Simulate mixed multi-group data.

Usage

data_sim(network, n, p, K, ncat, rho, gamma_g = NULL, gamma_o, gamma_b = NULL,
gamma_p = NULL, prob = NULL, nclass = NULL)
data_sim(network, n, p, K, ncat, rho, gamma_g = NULL, gamma_o, gamma_b = NULL,
gamma_p = NULL, prob = NULL, nclass = NULL)

Arguments

`network`	Type of network, either "circle", "Random", "Cluster", "Scale-free", "AR1" or "AR2".
`n`	Number of observations.
`p`	Number of variables.
`K`	Number of groups.
`ncat`	Number of categories for ordinal variables.
`rho`	Dissimilarity parameter inducing dissimilarity between the K datasets.
`gamma_g`	Proportion of Gaussian variables in the data.
`gamma_o`	Proportion of ordinal variables in the data.
`gamma_b`	Proportion of binomial variables in the data.
`gamma_p`	Proportion of Poisson variables in the data..
`prob`	Edge occurency probability in random graph.
`nclass`	Number of clusters in cluster graph.

Value

`z`	A list of $K$ $n$ by $p$ matrices representing the latent Gaussian transformed (observed) data.
`theta`	A list of $K$ $n$ by $p$ matrices representing the precision matrices corresponding to the latent Gaussian (unobserved) data.

Author(s)

Sjoerd Hermes, Joost van Heerwaarden and Pariya Behrouzi
Maintainer: Sjoerd Hermes sjoerd.hermes@wur.nl

References

1. Hermes, S., van Heerwaarden, J., & Behrouzi, P. (2024).

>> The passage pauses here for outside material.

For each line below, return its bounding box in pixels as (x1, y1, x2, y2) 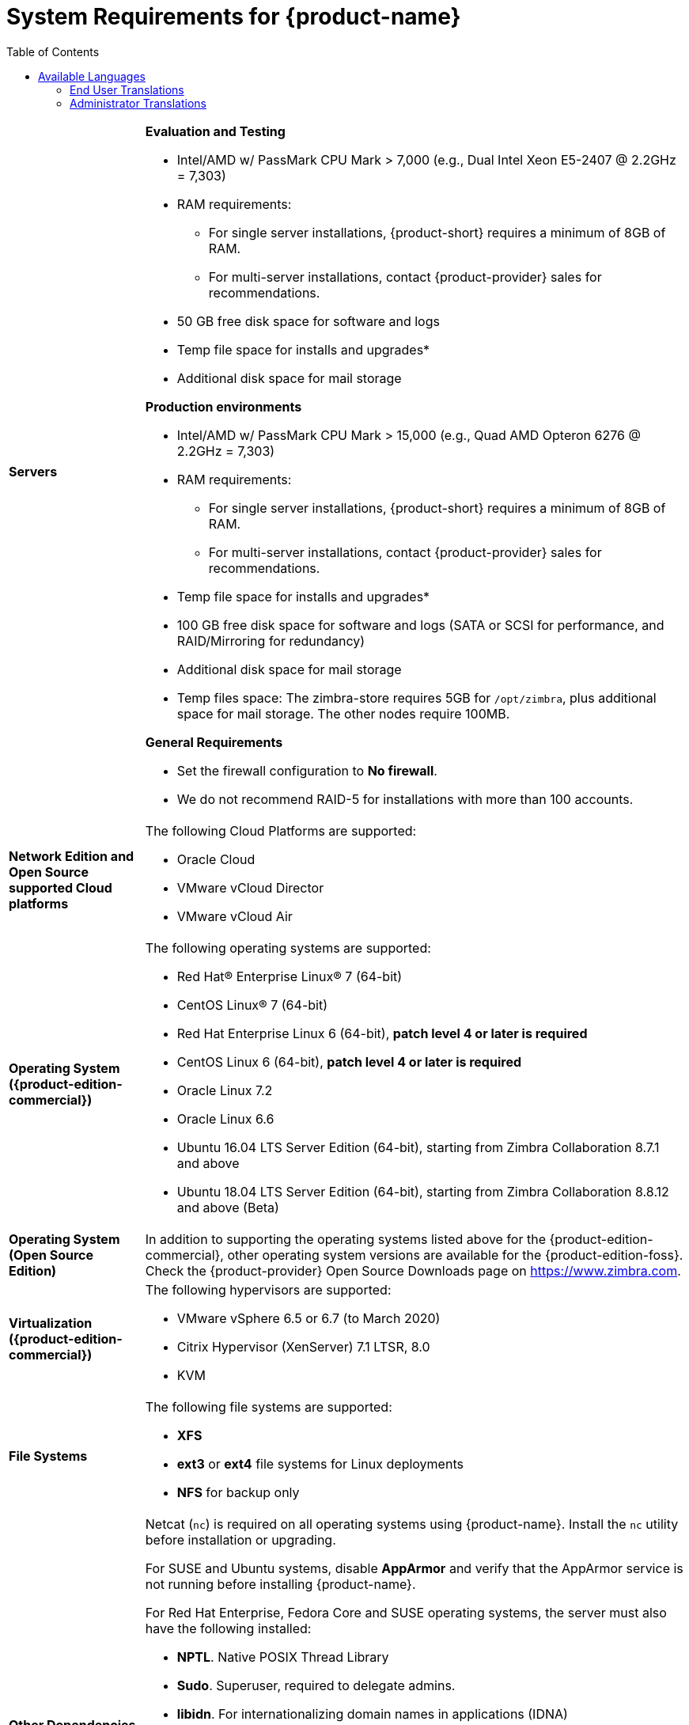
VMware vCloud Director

Copula graphical models for heterogeneous mixed data. Journal of Computational and Graphical Statistics, 1-15.

Examples

data_sim(network = "Random", n = 10, p = 50, K = 3, ncat = 6, rho = 0.25,
gamma_o = 0.5, gamma_b = 0.1, gamma_p = 0.2, prob = 0.05)
data_sim(network = "Random", n = 10, p = 50, K = 3, ncat = 6, rho = 0.25,
gamma_o = 0.5, gamma_b = 0.1, gamma_p = 0.2, prob = 0.05)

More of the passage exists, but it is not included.